C'est ainsi qu'Eltsine a créé Sibneft par décret en août 1995. Abramovich avait 29 ans. La société a été vendue à l'homme d'affaires russe alors « modeste » lors d'une vente aux enchères préalablement organisée. La vente a été réalisée pour environ 240 millions de dollars, pour 90 % des actions. Abramovich n'a utilisé que 18,8 millions de dollars de son capital. Puis, en 2005, Gazprom, l'énorme société pétrolière majoritaire de l'État russe, a racheté sa participation de 72%, en payant 7,4 milliards de livres sterling.
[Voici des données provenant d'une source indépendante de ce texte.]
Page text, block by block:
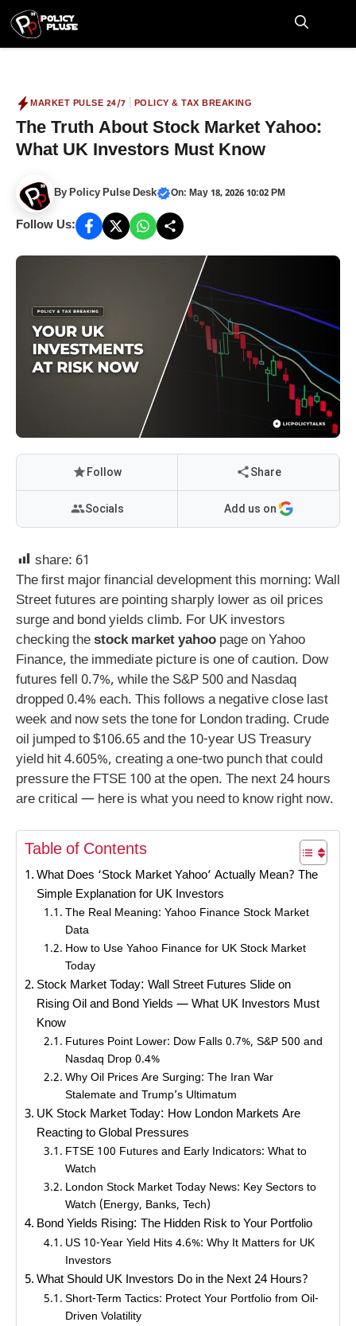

Avec l'arrivée au pouvoir de Poutine, Berezovsky prend ses distances avec le président russe. Abramovich, quant à lui, est resté fidèle à l'ancien agent du KGB. En 2012, Berezovsky a déposé une plainte auprès de la Haute Cour de justice du Royaume-Uni, dans laquelle il donnait des détails sur le tissu corrompu du régime russe, impliquant son ancien partenaire. Dans cette affaire, le magnat russe a reconnu que l'accord pour la création de Sibneft était illégal et qu'Abramovitch était au courant de ces actions. Dans la même affaire, selon le Guardian, l'avocat d'Abramovitch, Jonathan Sumption, a reconnu que son accusé « était au courant de cette corruption, mais c'est ainsi que se déroulaient les affaires en Russie à cette époque. »

Le défi de Poutine a coûté cher à Berezovsky. Une nuit de mars 2013, il est retrouvé mort dans son manoir de Sunninghill, dans le Berkshire.

Avec la main de Poutine, Abramovitch a continué à amasser sa fortune avec l'acquisition de sociétés dans l'industrie de l'aluminium. En 2003, il vend une participation de 25% dans RusAl à un autre oligarque, Oleg Deripaska, pour 1,9 milliard de dollars. Et il en a vendu encore 25% pour 540 millions de dollars.

La même année, il se hisse à la célébrité en décidant de racheter le club de football anglais de Chelsea pour 1,5 milliard de livres (1,141 million de dollars).

Les milliards qu'Abramovitch a gagnés grâce aux privatisations russes ont financé son style de vie somptueux : demeures luxueuses, jets privés, yachts et supercars.

Le milliardaire a également acquis une participation de 29 % dans Evraz, un conglomérat industriel coté à la Bourse de Londres. La société possède des usines de production d'acier en Russie, aux États-Unis et au Canada. L'année dernière, il a enregistré des revenus de 14 milliards de dollars.

Cependant, la société a été sanctionnée à la suite de l'invasion de l'Ukraine, en raison de ses « relations étroites depuis des décennies » avec le régime Poutine. Le gouvernement britannique l'a accusée de fournir des services ou des biens à l'Etat russe, « ce qui inclut la fourniture éventuelle d'acier aux militaires russes, qui pourrait avoir été utilisé dans la production de chars ».

L'entreprise a nié les allégations, affirmant qu'elle « ne fournit que de l'acier aux secteurs des infrastructures et de la construction ».

L'Union européenne (UE) a sanctionné Abramovitch en déclarant que son argent est intimement lié à la machine de guerre de la Russie en tant que fournisseur et financier.